## Problem
Show each line of the data below that has the string "PTSD" in it.

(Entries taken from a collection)
■ ■ ■ ■ ■ ■ ■

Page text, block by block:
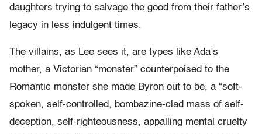
daughters trying to salvage the good from their father’s
legacy in less indulgent times.
The villains, as Lee sees it, are types like Ada’s
mother, a Victorian “monster” counterpoised to the
Romantic monster she made Byron out to be, a “soft-
spoken, self-controlled, bombazine-clad mass of self-
deception, self-righteousness, appalling mental cruelty
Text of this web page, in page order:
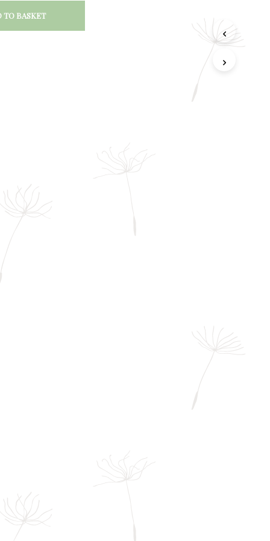
TO BASKET
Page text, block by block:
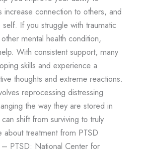
increase connection to others, and
If you struggle with traumatic
mental health condition,
With consistent support, many
skills and experience a
thoughts and extreme reactions.
reprocessing distressing
the way they are stored in
shift from surviving to truly
about treatment from PTSD
– PTSD: National Center for
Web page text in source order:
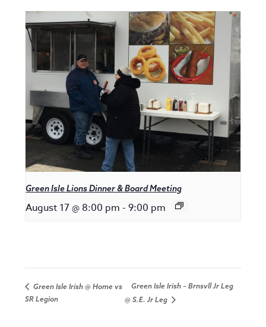
Green Isle Lions Dinner & Board Meeting
August 17 @ 8:00 pm - 9:00 pm
Green Isle Irish @ Home vs
SR Legion
Green Isle Irish – Brnsvll Jr Leg
@ S.E. Jr Leg
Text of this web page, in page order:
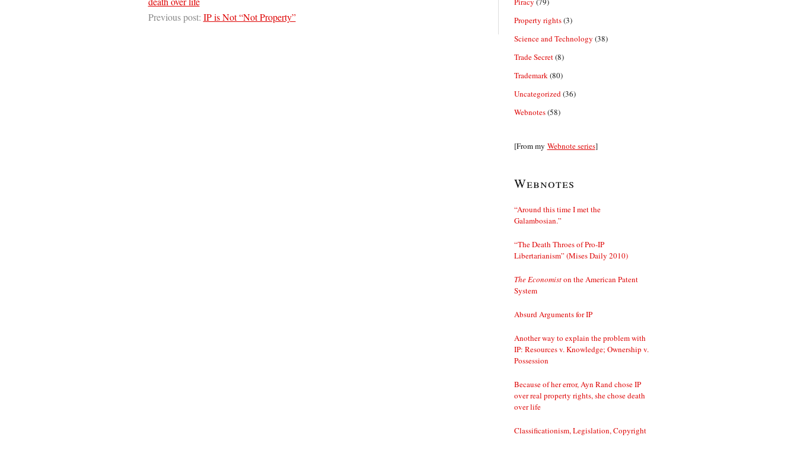
Previous post: IP is Not “Not Property”
Property rights(3)
Science and Technology (38)
Trade Secret(8)
Trademark (80)
Uncategorized (36)
Webnotes(58)
[From my Webnote series]
Webnotes
“Around this time I met the
Galambosian.”
“The Death Throes of Pro-IP
Libertarianism” (Mises Daily 2010)
The Economiston the American Patent
System
Absurd Arguments for IP
Another way to explain the problem with
IP: Resources v. Knowledge; Ownership v.
Possession
Because of her error, Ayn Rand chose IP
over real property rights, she chose death
over life
Classificationism, Legislation, Copyright

■ ■ ■ ■ ■ ■ ■

## Answer to this task
about treatment from PTSD
– PTSD: National Center for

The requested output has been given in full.